Solve for x:
(2e^2x)-(7e^x)=15
let e^x = y
then you have
2y^2 - 7y - 15 = 0
(y - 5)(2y + 3) = 0
y = 5 or y = -3/2
e^x = 5
then x = ln5
or
e^x = -3/2
no solution, look at a graph of y = e^x, it is never negative
Thanks
To solve the equation (2e^2x) - (7e^x) = 15 for x, we can use a technique called substitution.
Step 1: Let's start by making a substitution. We'll set u = e^x. This substitution will simplify the equation.

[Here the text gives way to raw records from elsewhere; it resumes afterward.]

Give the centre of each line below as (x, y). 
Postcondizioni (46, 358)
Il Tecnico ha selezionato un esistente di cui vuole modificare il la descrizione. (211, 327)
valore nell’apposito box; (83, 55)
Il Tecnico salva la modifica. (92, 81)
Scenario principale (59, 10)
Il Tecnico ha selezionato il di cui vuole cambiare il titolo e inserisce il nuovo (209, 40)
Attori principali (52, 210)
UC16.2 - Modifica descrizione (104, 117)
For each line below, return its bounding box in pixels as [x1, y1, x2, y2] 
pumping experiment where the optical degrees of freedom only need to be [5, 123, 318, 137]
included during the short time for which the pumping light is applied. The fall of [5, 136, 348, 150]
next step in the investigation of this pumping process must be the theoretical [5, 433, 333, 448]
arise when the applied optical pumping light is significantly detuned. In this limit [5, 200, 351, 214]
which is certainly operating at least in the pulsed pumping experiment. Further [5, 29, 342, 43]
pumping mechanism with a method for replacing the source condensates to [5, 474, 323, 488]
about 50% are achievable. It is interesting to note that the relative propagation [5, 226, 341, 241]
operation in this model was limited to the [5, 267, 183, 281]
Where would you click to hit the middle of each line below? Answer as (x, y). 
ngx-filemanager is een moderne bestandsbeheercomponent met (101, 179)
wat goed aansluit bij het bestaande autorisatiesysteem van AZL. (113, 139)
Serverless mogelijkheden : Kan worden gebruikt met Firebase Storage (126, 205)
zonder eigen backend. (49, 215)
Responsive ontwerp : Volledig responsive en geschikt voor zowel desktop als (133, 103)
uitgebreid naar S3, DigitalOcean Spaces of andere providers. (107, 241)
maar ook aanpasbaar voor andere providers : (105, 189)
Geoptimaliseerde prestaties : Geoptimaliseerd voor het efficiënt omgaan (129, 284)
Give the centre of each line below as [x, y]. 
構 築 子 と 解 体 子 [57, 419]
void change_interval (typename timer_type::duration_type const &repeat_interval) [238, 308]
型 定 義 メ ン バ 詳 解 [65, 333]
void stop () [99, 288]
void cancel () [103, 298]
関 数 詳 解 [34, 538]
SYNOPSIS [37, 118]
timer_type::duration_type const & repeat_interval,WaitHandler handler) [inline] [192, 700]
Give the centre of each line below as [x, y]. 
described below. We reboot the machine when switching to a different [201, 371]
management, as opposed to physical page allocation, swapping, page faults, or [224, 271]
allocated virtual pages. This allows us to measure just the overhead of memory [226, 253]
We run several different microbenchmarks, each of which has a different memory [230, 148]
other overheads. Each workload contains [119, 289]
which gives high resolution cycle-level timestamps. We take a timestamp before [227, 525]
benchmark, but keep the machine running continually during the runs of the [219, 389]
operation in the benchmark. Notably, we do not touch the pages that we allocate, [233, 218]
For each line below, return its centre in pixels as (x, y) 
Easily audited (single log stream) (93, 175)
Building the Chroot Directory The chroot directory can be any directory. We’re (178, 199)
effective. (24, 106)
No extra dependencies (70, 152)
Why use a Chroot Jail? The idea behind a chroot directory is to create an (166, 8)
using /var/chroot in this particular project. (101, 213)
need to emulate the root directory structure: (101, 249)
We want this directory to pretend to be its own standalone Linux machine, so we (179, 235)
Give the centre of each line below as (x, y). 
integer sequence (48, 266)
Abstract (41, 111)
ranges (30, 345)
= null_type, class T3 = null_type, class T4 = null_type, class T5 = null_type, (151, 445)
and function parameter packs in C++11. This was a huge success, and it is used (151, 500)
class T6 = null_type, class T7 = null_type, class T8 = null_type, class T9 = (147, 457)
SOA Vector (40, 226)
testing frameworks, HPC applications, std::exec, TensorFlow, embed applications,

Step 2: Substitute u into the equation. After the substitution, the equation becomes (2u^2) - (7u) = 15.
Step 3: Rearrange the equation to form a quadratic equation. Move 15 to the left side of the equation, and then rearrange terms to obtain 2u^2 - 7u - 15 = 0.
Step 4: Factor the quadratic equation. Find two numbers whose product is equal to the product of 2 and -15 (2 * -15 = -30) and whose sum is equal to -7. The numbers are -10 and 3. Therefore, the equation can be factored as (2u + 3)(u - 5) = 0.
Step 5: Set each factor equal to zero and solve. This gives us two equations:
a) 2u + 3 = 0
b) u - 5 = 0
For equation a), solve for u:
2u + 3 = 0
2u = -3
u = -3/2
For equation b), solve for u:
u - 5 = 0
u = 5
Step 6: Substitute back for u using the original substitution e^x = u:
For sub-equation a):
e^x = -3/2
There is no real solution for e^x = -3/2 since the exponential function e^x is always positive.
For sub-equation b):
e^x = 5
Take the natural logarithm of both sides to solve for x:
ln(e^x) = ln(5)
x = ln(5)
Therefore, the solution to the equation (2e^2x) - (7e^x) = 15 is x = ln(5).